*Task details*.
Character for character, transcribe the entries below, minus the images.

***

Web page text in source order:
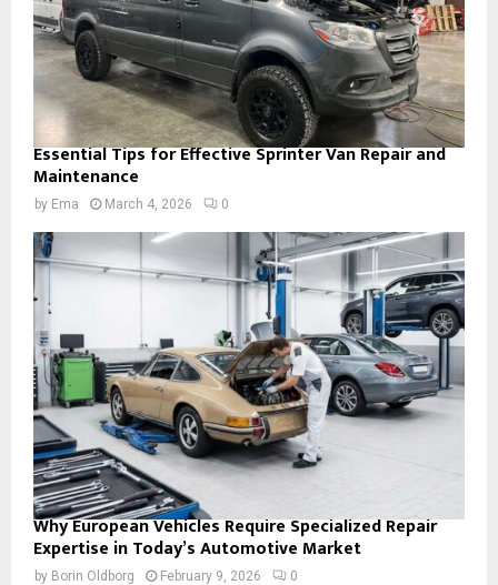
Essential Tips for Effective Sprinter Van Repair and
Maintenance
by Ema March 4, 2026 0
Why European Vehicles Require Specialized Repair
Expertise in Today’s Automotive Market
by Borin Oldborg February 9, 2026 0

***

*Output for this task*.
Web page text in source order:
Essential Tips for Effective Sprinter Van Repair and
Maintenance
by Ema March 4, 2026 0
Why European Vehicles Require Specialized Repair
Expertise in Today’s Automotive Market
by Borin Oldborg February 9, 2026 0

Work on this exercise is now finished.